WORK TO BE COMPLETED: Going line by line through the records below, write out everything starting with the line containing "Give the centre" and going on through the line containing "झोपण्याच्या आधी आणि", exactly and inclusively. Pictures do not go in.

DATA:
== Segment start ==
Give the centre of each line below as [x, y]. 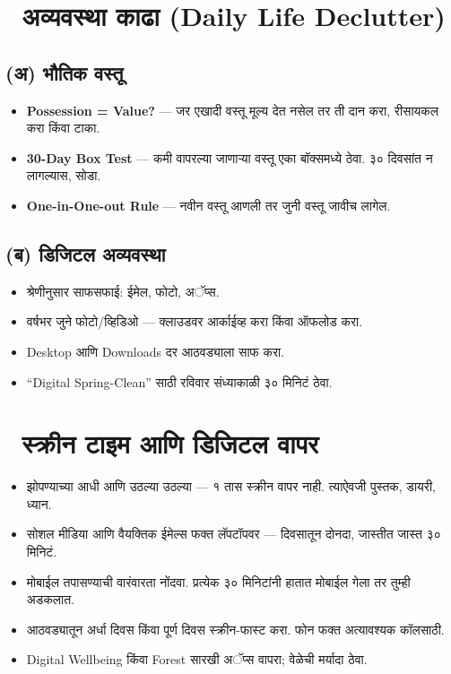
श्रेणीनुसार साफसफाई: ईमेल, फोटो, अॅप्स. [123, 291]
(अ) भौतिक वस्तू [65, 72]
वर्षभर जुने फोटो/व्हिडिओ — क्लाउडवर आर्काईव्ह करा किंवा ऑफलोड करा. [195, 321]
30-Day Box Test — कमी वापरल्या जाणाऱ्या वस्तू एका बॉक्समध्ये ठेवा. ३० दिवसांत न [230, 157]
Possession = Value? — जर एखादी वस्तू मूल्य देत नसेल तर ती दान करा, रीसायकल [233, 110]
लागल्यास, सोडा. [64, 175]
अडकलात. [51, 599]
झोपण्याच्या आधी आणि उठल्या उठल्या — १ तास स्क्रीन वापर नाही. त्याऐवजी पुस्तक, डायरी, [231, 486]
== Segment end ==
== Segment start ==
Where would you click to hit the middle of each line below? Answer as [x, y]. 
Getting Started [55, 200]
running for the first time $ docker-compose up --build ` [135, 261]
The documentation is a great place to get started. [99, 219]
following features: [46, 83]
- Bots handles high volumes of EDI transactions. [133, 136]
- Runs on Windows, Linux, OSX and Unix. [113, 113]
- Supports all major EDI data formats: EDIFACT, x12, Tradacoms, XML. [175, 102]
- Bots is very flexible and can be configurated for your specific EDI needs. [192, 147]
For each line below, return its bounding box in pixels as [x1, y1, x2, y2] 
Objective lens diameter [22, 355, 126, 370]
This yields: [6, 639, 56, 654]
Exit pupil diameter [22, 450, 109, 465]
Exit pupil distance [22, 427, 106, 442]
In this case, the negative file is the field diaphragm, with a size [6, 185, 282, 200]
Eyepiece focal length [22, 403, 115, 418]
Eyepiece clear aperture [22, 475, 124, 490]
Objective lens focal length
== Segment end ==
ANSWER SECTION:
Give the centre of each line below as [x, y]. 
श्रेणीनुसार साफसफाई: ईमेल, फोटो, अॅप्स. [123, 291]
(अ) भौतिक वस्तू [65, 72]
वर्षभर जुने फोटो/व्हिडिओ — क्लाउडवर आर्काईव्ह करा किंवा ऑफलोड करा. [195, 321]
30-Day Box Test — कमी वापरल्या जाणाऱ्या वस्तू एका बॉक्समध्ये ठेवा. ३० दिवसांत न [230, 157]
Possession = Value? — जर एखादी वस्तू मूल्य देत नसेल तर ती दान करा, रीसायकल [233, 110]
लागल्यास, सोडा. [64, 175]
अडकलात. [51, 599]
झोपण्याच्या आधी आणि उठल्या उठल्या — १ तास स्क्रीन वापर नाही. त्याऐवजी पुस्तक, डायरी, [231, 486]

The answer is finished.